**WHAT TO PRODUCE**
Note on the material below: return exactly the lines from the line that holds "Here’s what makes" through the line that holds "December 2023", and leave out each picture.

**SOURCE INFORMATION**
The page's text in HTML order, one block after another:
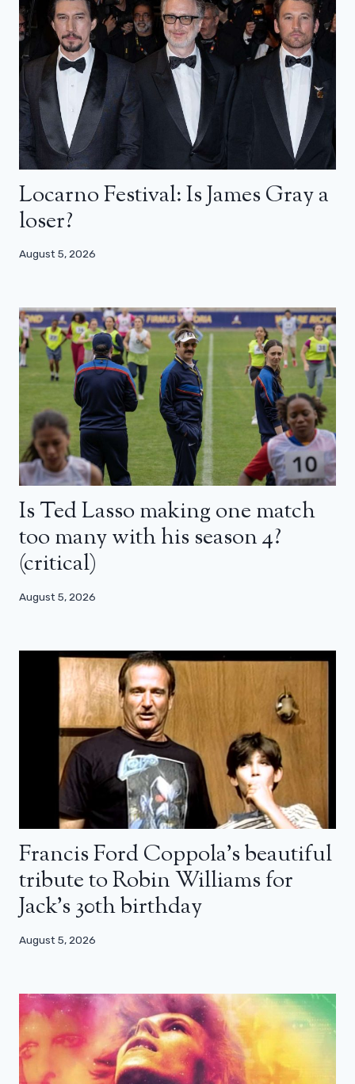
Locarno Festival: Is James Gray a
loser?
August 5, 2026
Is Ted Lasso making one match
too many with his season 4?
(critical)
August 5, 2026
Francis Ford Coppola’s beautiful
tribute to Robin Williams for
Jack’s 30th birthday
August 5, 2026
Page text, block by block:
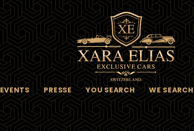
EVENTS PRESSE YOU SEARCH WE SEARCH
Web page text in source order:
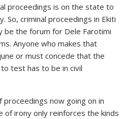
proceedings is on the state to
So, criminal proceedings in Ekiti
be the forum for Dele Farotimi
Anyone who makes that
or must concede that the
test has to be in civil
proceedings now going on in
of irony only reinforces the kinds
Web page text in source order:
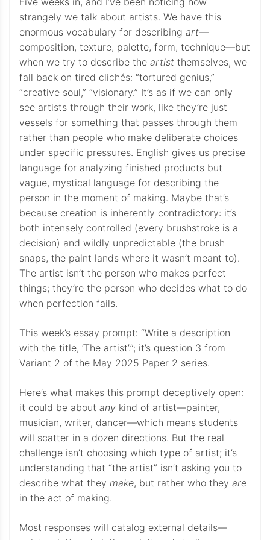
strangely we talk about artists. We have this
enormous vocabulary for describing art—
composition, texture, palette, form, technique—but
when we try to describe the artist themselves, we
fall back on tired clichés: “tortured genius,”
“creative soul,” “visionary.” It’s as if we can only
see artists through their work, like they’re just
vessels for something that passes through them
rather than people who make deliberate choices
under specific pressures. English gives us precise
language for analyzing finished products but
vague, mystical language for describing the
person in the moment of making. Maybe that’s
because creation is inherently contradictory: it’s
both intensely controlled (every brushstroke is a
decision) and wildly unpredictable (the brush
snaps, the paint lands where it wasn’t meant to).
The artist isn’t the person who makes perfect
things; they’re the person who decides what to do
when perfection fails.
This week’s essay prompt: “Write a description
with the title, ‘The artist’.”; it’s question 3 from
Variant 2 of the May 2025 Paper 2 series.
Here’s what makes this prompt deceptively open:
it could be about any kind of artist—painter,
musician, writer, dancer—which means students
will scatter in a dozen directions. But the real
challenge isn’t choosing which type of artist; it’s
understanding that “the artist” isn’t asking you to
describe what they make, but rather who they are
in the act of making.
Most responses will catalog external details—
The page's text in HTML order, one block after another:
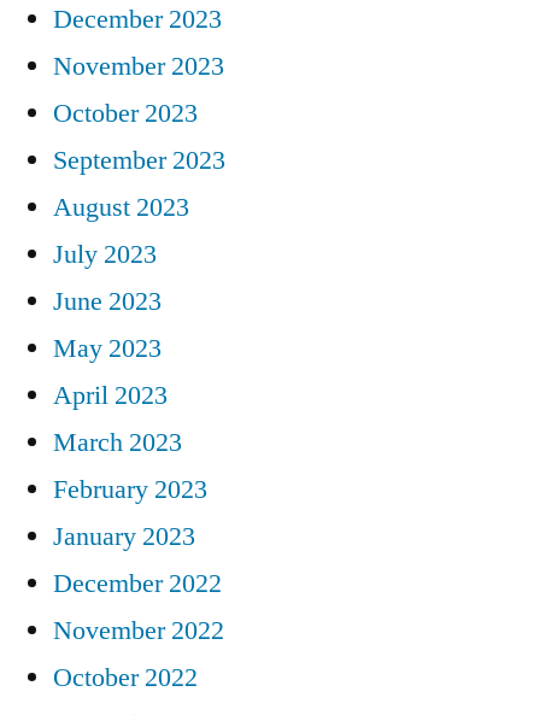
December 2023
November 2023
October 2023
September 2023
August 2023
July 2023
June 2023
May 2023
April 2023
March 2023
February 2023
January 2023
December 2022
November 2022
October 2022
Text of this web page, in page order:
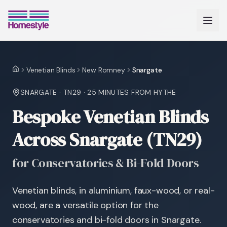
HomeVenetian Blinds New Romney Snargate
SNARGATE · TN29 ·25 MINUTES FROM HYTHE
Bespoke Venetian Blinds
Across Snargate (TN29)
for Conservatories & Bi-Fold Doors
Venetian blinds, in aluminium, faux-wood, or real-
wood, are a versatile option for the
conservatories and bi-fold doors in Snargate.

**REPLY**
Here’s what makes this prompt deceptively open:
it could be about any kind of artist—painter,
musician, writer, dancer—which means students
will scatter in a dozen directions. But the real
challenge isn’t choosing which type of artist; it’s
understanding that “the artist” isn’t asking you to
describe what they make, but rather who they are
in the act of making.
Most responses will catalog external details—
The page's text in HTML order, one block after another:
December 2023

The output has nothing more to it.